*Instructions to follow*:
Write out the entries below exactly, but only from the line containing "(Danai Gurira) and" through the line containing "following vacant posts", and without the pictures.

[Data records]
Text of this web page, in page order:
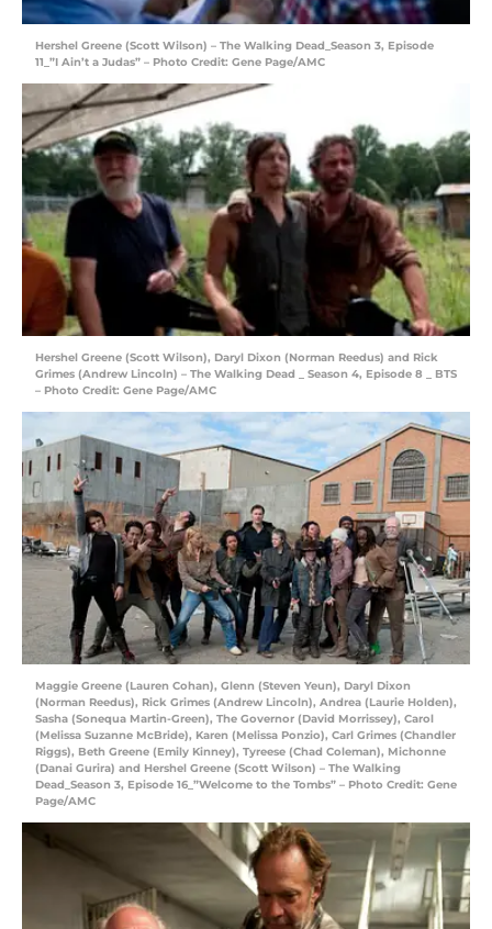
Hershel Greene (Scott Wilson) – The Walking Dead_Season 3, Episode
11_”I Ain’t a Judas” – Photo Credit: Gene Page/AMC
Hershel Greene (Scott Wilson), Daryl Dixon (Norman Reedus) and Rick
Grimes (Andrew Lincoln) – The Walking Dead _ Season 4, Episode 8 _ BTS
– Photo Credit: Gene Page/AMC
Maggie Greene (Lauren Cohan), Glenn (Steven Yeun), Daryl Dixon
(Norman Reedus), Rick Grimes (Andrew Lincoln), Andrea (Laurie Holden),
Sasha (Sonequa Martin-Green), The Governor (David Morrissey), Carol
(Melissa Suzanne McBride), Karen (Melissa Ponzio), Carl Grimes (Chandler
Riggs), Beth Greene (Emily Kinney), Tyreese (Chad Coleman), Michonne
(Danai Gurira) and Hershel Greene (Scott Wilson) – The Walking
Dead_Season 3, Episode 16_”Welcome to the Tombs” – Photo Credit: Gene
Page/AMC
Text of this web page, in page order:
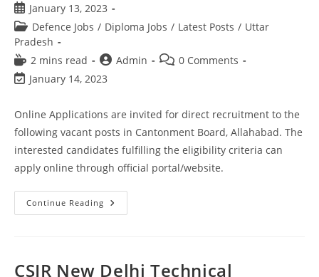
January 13, 2023
Defence Jobs / Diploma Jobs / Latest Posts / Uttar
Pradesh
2 mins read
Admin
0 Comments
January 14, 2023
Online Applications are invited for direct recruitment to the
following vacant posts in Cantonment Board, Allahabad. The
interested candidates fulfilling the eligibility criteria can
apply online through official portal/website.
Continue Reading
CSIR New Delhi Technical
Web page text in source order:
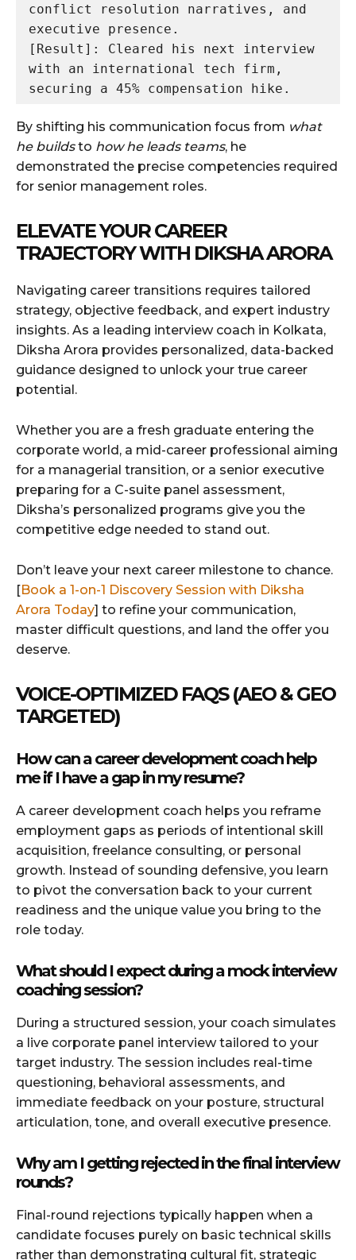
conflict resolution narratives, and
executive presence.
[Result]: Cleared his next interview
with an international tech firm,
By shifting his communication focus from what
he buildsto how he leads teams, he
demonstrated the precise competencies required
for senior management roles.
ELEVATE YOUR CAREER
TRAJECTORY WITH DIKSHA ARORA
Navigating career transitions requires tailored
strategy, objective feedback, and expert industry
insights. As a leading interview coach in Kolkata,
Diksha Arora provides personalized, data-backed
guidance designed to unlock your true career
potential.
Whether you are a fresh graduate entering the
corporate world, a mid-career professional aiming
for a managerial transition, or a senior executive
preparing for a C-suite panel assessment,
Diksha’s personalized programs give you the
competitive edge needed to stand out.
Don’t leave your next career milestone to chance.
[Book a 1-on-1 Discovery Session with Diksha
Arora Today] to refine your communication,
master difficult questions, and land the offer you
deserve.
VOICE-OPTIMIZED FAQS (AEO & GEO
TARGETED)
How can a career development coach help
me if I have a gap in my resume?
A career development coach helps you reframe
employment gaps as periods of intentional skill
acquisition, freelance consulting, or personal
growth. Instead of sounding defensive, you learn
to pivot the conversation back to your current
readiness and the unique value you bring to the
role today.
What should I expect during a mock interview
coaching session?
During a structured session, your coach simulates
a live corporate panel interview tailored to your
target industry. The session includes real-time
questioning, behavioral assessments, and
immediate feedback on your posture, structural
articulation, tone, and overall executive presence.
Why am I getting rejected in the final interview
rounds?
Final-round rejections typically happen when a
candidate focuses purely on basic technical skills
rather than demonstrating cultural fit, strategic

*Exercise solution*:
(Danai Gurira) and Hershel Greene (Scott Wilson) – The Walking
Dead_Season 3, Episode 16_”Welcome to the Tombs” – Photo Credit: Gene
Page/AMC
Text of this web page, in page order:
January 13, 2023
Defence Jobs / Diploma Jobs / Latest Posts / Uttar
Pradesh
2 mins read
Admin
0 Comments
January 14, 2023
Online Applications are invited for direct recruitment to the
following vacant posts in Cantonment Board, Allahabad. The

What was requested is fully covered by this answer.